Source records section start

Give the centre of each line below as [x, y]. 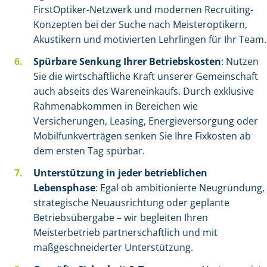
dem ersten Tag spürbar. [89, 151]
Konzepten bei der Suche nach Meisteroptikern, [140, 24]
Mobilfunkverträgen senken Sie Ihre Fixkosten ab [142, 136]
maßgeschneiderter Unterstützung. [113, 247]
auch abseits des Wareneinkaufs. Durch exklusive [144, 91]
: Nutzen [240, 61]
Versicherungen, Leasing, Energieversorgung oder [146, 121]
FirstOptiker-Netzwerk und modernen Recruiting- [143, 10]
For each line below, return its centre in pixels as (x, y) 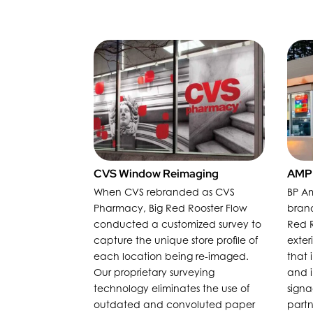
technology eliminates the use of (172, 288)
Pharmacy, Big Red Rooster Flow (171, 208)
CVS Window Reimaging (156, 174)
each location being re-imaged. (172, 256)
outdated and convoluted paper (175, 304)
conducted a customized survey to (178, 224)
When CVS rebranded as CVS (165, 191)
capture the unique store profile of (176, 240)
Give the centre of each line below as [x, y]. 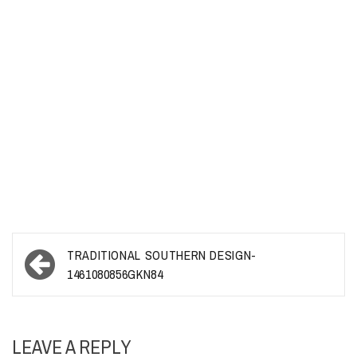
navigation [67, 280]
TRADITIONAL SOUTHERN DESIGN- [162, 255]
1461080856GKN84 [115, 274]
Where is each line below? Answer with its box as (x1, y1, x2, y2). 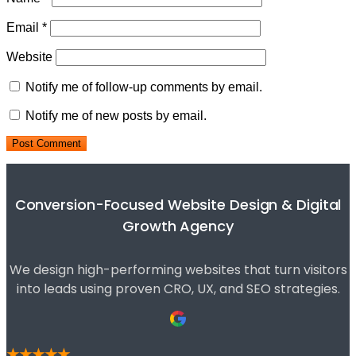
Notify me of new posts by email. (25, 108, 207, 122)
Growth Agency (122, 215, 234, 236)
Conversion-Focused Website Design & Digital (14, 194, 342, 215)
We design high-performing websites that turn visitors (9, 260, 347, 279)
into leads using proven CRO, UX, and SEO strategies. (16, 279, 340, 298)
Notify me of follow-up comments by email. (25, 79, 262, 94)
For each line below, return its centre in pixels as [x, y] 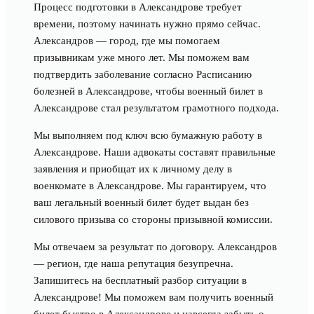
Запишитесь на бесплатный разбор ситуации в [140, 280]
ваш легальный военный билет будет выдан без [141, 203]
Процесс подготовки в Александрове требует [138, 7]
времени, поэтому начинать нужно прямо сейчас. [147, 24]
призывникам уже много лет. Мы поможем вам [142, 57]
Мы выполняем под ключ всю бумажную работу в [148, 135]
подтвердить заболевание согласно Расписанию [143, 74]
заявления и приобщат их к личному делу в [133, 169]
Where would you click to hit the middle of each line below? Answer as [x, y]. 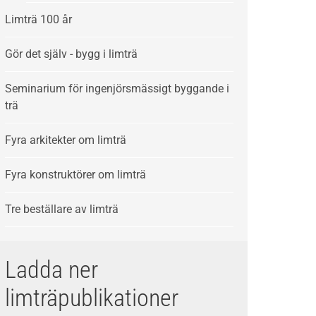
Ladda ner [52, 269]
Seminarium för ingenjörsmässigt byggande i [117, 89]
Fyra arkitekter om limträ [66, 140]
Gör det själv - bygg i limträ [72, 54]
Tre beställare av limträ [62, 209]
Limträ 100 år [39, 19]
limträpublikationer [92, 298]
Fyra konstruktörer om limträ [76, 175]
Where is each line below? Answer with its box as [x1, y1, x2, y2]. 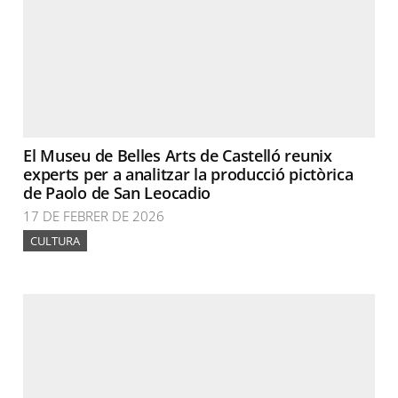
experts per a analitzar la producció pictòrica [23, 163, 354, 185]
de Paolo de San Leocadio [23, 182, 211, 203]
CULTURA [30, 233, 81, 249]
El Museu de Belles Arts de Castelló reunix [23, 145, 332, 166]
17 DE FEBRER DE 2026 [23, 207, 165, 225]
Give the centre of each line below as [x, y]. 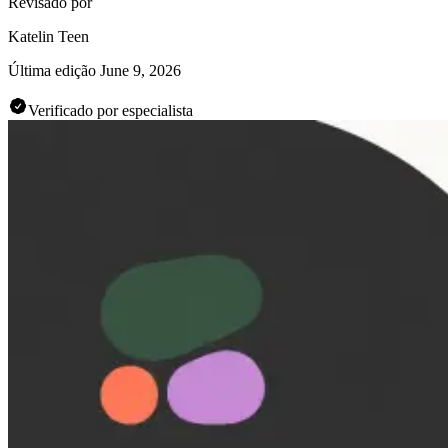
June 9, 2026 [140, 70]
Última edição [52, 70]
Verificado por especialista [110, 110]
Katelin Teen [48, 36]
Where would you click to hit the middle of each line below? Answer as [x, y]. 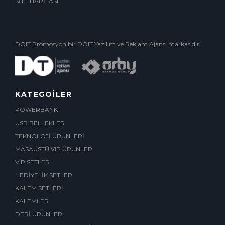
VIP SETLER [32, 162]
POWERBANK [36, 110]
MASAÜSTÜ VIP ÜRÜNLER [54, 149]
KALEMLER [32, 201]
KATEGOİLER [43, 94]
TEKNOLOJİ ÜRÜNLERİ [50, 136]
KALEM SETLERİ [39, 188]
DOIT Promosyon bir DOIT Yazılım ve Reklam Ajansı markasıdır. [108, 44]
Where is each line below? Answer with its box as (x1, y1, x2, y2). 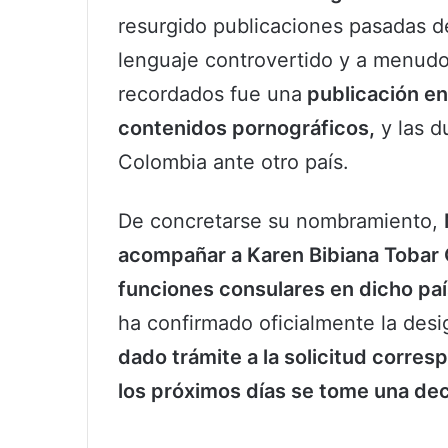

Source records section end

[What the exercise asks] In the material above, one part opens with the line containing "1461080856GKN84 [115, 274]" and closes with the line containing "Conversion-Focused Website Design". Write out that part exactly and skip its pictures.

[Solution for this problem]
1461080856GKN84 [115, 274]
Where is each line below? Answer with its box as (x1, y1, x2, y2). 
Notify me of new posts by email. (25, 108, 207, 122)
Growth Agency (122, 215, 234, 236)
Conversion-Focused Website Design & Digital (14, 194, 342, 215)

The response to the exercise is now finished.